Once the segmentation mask has been created, the segmentation image can also be split into tiles. Some deep learning 
frameworks expect images and corresponding masks to have the same file name in separate directories. The `output_name` argument of ImageChip can ensure this is the case.

```python
from rschip import SegmentationMask, ImageChip

# Initialize the SegmentationMask
seg_mask = SegmentationMask(
    input_image_path="path/to/large_image.tif",
    input_features_path="path/to/geopackage_features.gpkg",
    output_path="path/to/output_mask.tif",
    class_field="ml_class"
)

# Generate segmentation mask image
seg_mask.create_mask()

# Chip the segmentation image to match satellite image
image_chipper = ImageChip(
    input_image_path="path/to/output_mask.tif",
    output_path="path/to/output_directory_mask",
    output_name="large_image",
    pixel_dimensions=128,
    offset=64,
)
image_chipper.chip_image()
```

### 3. CheckBackgroundOnly Class
The `CheckBackgroundOnly` class provides functionality to list image chips that contain only background. Filtering out images only containing background helps to prepare a dataset more suitable for training models.
 
```python
from rschip import CheckBackgroundOnly

# Initialize the CheckBackgroundOnly instance
checker = checkBackgroundOnly(background_val=0, non_background_min=1)

# Find chips with only background
checker.check_background_chips(
    class_chips_dir="path/to/mask_directory",
    image_chips_dir="path/to/image_directory"
)
```
The default assumption is that image and mask equivalent have the same file names as shown in example 2. above. If that is
not the case, use the `masks_prefix`, `images_prefix` arguments which are prefix strings which are considered on checking for
image to mask equivalent using the bottom left (x,y) indices found in the outputs generated by `ImageChip.create_chips()`.

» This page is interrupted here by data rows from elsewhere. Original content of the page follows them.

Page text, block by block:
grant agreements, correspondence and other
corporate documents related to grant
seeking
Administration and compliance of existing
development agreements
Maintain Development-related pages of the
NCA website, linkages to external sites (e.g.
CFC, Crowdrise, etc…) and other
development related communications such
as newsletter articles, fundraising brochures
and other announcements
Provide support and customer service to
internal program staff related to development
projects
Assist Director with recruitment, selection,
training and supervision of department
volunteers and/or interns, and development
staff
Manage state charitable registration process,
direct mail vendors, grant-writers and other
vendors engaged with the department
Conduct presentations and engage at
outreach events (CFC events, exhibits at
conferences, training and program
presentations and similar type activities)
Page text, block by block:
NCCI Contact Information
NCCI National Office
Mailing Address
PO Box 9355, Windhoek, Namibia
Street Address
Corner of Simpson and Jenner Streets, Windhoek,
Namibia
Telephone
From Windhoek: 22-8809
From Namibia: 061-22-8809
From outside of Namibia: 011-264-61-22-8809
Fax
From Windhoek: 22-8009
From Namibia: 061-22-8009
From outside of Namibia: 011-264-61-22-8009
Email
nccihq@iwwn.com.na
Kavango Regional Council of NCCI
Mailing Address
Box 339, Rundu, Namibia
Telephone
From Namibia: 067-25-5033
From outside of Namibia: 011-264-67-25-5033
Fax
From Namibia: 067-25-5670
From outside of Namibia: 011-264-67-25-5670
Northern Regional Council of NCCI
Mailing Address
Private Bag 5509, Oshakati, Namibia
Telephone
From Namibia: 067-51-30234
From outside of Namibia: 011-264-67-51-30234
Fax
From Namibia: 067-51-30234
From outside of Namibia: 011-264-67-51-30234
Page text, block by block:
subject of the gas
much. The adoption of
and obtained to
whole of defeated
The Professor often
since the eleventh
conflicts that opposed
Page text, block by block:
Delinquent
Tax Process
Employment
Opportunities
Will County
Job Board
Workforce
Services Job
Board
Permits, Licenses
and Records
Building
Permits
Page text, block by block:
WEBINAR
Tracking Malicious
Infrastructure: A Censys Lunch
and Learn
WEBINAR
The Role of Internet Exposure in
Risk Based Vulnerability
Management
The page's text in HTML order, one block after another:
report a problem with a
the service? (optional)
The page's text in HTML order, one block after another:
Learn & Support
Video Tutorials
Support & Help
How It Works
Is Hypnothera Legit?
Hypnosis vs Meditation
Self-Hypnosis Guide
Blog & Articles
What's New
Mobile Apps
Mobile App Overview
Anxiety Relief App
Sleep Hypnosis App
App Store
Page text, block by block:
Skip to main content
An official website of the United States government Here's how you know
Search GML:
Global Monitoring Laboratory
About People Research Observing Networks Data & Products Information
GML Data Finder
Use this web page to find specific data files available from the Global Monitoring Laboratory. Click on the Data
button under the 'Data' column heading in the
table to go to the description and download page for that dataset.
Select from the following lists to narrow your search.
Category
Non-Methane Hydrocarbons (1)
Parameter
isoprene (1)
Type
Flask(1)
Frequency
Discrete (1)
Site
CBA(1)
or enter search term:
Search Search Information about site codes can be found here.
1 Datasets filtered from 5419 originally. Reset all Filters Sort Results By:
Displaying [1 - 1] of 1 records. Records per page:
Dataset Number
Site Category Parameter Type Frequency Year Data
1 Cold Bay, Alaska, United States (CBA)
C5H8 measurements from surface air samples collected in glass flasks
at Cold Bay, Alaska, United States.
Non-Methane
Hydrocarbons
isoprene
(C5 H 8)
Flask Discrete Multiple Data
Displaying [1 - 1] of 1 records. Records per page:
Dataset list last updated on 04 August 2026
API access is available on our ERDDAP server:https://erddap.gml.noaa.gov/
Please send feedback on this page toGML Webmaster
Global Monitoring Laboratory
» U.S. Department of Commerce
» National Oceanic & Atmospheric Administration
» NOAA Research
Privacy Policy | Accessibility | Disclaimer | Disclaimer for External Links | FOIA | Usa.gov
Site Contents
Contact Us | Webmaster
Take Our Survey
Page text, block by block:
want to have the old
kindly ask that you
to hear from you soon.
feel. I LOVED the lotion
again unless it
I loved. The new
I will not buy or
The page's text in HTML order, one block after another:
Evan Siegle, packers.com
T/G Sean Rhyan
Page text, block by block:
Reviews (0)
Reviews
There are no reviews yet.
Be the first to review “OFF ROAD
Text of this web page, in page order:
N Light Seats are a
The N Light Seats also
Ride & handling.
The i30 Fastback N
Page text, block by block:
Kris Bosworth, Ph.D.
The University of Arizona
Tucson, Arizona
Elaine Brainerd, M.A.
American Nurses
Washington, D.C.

### 4. Create training, validation, test dataset
The `DatasetSplitter` class can be used to split a directory of image chips into a training, a validation, and (optionally) a test set. The process creates a dataset directory as follows:

```
final_dataset_output/
└── dataset/
    ├── images/
    │   ├── train/
    │   │   ├── image_chip_1.tif
    │   │   └── ...
    │   ├── val/
    │   │   ├── image_chip_2.tif
    │   │   └── ...
    │   └── test/
    │       ├── image_chip_3.tif
    │       └── ...
    └── masks/
        ├── train/
        │   ├── image_chip_1.tif
        │   └── ...
        ├── val/
        │   ├── image_chip_2.tif
        │   └── ...
        └── test/
            ├── image_chip_3.tif
            └── ...
```

By default this process uses the `CheckBackgroundOnly` to first find chips with only background and not use those in the list of images to split. This means you can skip straight to this step without explicitly running the `CheckBackgroundOnly` process first if you wish.

```python
from rschip import DatasetSplitter

# initialize the DatasetSplitter
splitter = DatasetSplitter(
    image_dir="path/to/image_chips",
    mask_dir="path/to/mask_chips",
    output_dir="path/to/final_dataset_output",
    train_ratio=0.7,
    val_ratio=0.2,
    test_ratio=0.1,
    seed=42,
    filter_background_only=True,
)

#  the split
splitter.split()

```

## License
This project is licensed under the MIT License - see the LICENSE file for details.